→ Goal of the exercise: Your answer must be every line of the data that holds the string "literary".

→ Available records:
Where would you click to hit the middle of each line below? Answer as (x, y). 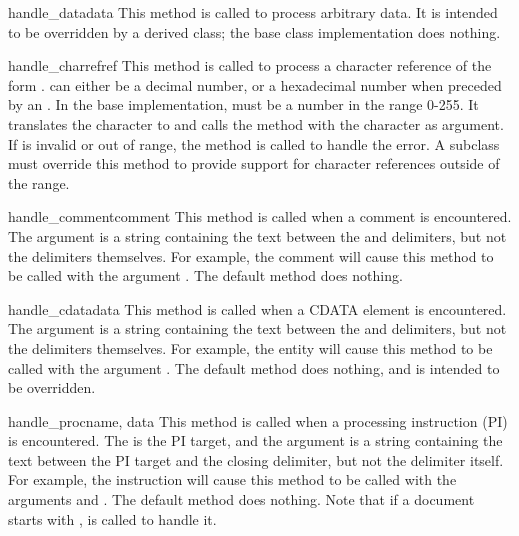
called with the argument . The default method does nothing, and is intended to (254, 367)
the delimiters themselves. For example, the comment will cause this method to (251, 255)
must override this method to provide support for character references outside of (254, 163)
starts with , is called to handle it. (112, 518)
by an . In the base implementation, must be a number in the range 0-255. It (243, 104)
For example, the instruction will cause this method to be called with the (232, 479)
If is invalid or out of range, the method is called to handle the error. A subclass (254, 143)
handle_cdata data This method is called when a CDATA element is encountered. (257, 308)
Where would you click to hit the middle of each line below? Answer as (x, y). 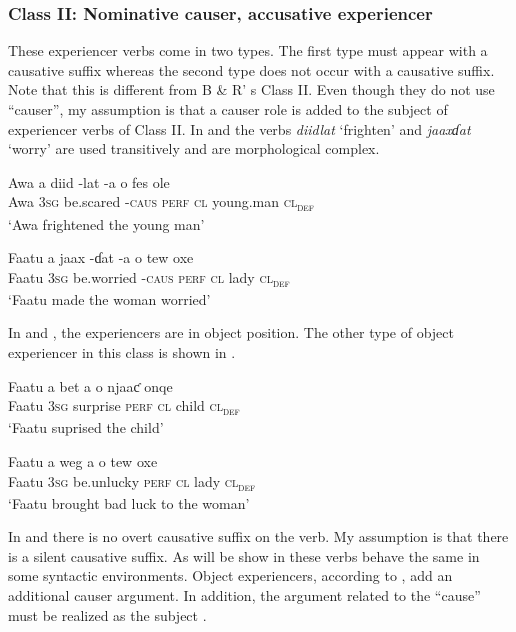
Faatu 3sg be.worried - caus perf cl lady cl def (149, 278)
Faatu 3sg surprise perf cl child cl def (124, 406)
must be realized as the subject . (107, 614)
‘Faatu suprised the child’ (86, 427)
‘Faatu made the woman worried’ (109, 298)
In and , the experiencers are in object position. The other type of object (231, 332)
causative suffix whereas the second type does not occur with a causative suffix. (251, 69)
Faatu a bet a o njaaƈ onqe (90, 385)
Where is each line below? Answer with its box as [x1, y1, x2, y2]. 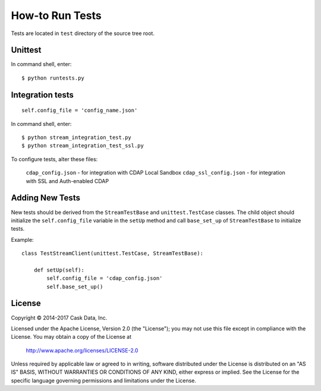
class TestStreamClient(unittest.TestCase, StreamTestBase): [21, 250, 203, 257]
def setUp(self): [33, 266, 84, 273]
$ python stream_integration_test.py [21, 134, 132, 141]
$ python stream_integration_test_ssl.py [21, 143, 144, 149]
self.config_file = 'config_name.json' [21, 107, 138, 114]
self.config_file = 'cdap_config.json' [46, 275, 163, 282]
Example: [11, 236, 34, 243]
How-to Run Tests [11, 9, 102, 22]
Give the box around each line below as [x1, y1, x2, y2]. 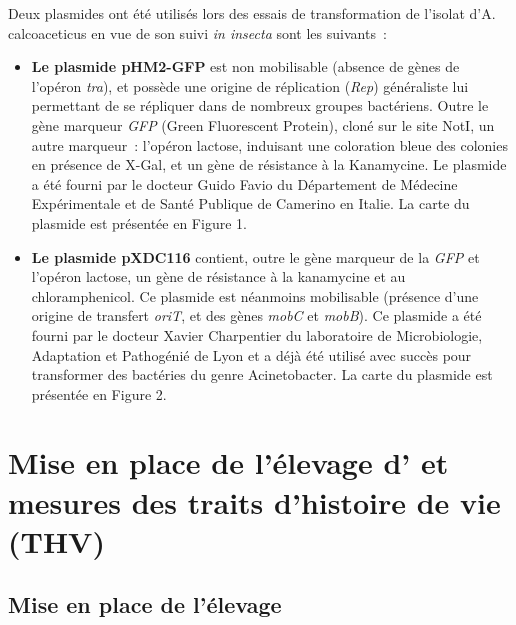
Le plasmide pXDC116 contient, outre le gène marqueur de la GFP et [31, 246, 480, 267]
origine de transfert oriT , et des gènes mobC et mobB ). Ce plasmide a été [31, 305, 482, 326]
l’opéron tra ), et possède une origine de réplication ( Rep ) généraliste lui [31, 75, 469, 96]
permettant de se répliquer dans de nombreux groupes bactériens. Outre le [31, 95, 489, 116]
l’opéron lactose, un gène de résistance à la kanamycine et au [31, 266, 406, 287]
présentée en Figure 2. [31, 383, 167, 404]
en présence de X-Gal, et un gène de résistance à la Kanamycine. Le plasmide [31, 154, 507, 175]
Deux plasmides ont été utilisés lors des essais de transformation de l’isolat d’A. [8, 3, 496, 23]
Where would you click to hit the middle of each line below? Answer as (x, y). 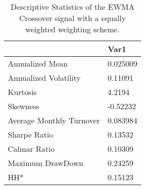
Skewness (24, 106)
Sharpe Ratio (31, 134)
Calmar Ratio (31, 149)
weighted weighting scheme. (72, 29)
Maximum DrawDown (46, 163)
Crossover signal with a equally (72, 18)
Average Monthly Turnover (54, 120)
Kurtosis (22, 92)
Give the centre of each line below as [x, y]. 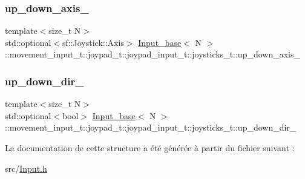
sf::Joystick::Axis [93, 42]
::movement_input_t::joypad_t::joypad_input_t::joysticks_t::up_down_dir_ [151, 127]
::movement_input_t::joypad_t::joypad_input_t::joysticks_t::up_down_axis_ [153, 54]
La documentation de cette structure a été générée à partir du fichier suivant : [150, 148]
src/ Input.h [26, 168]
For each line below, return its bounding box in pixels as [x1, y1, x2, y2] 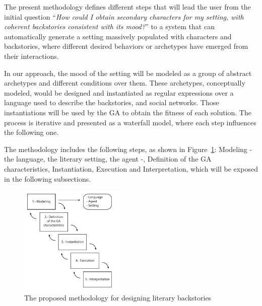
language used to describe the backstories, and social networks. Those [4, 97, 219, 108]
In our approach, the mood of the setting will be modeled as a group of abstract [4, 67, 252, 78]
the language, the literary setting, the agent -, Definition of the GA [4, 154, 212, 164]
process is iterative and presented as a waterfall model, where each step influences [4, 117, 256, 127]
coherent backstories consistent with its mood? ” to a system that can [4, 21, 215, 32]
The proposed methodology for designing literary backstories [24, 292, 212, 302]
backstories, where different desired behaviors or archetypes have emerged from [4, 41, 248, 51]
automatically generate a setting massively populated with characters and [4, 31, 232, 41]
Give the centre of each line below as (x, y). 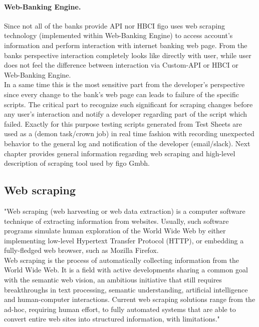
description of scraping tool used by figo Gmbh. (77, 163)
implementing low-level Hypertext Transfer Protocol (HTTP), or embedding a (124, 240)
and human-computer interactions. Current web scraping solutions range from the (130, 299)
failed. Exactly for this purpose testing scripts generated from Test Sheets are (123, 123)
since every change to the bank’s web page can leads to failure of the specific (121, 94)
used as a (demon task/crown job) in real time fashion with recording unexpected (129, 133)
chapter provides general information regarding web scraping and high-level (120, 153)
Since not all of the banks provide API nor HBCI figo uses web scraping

→ Exercise answer:
the language, the literary setting, the agent -, Definition of the GA [4, 154, 212, 164]
The proposed methodology for designing literary backstories [24, 292, 212, 302]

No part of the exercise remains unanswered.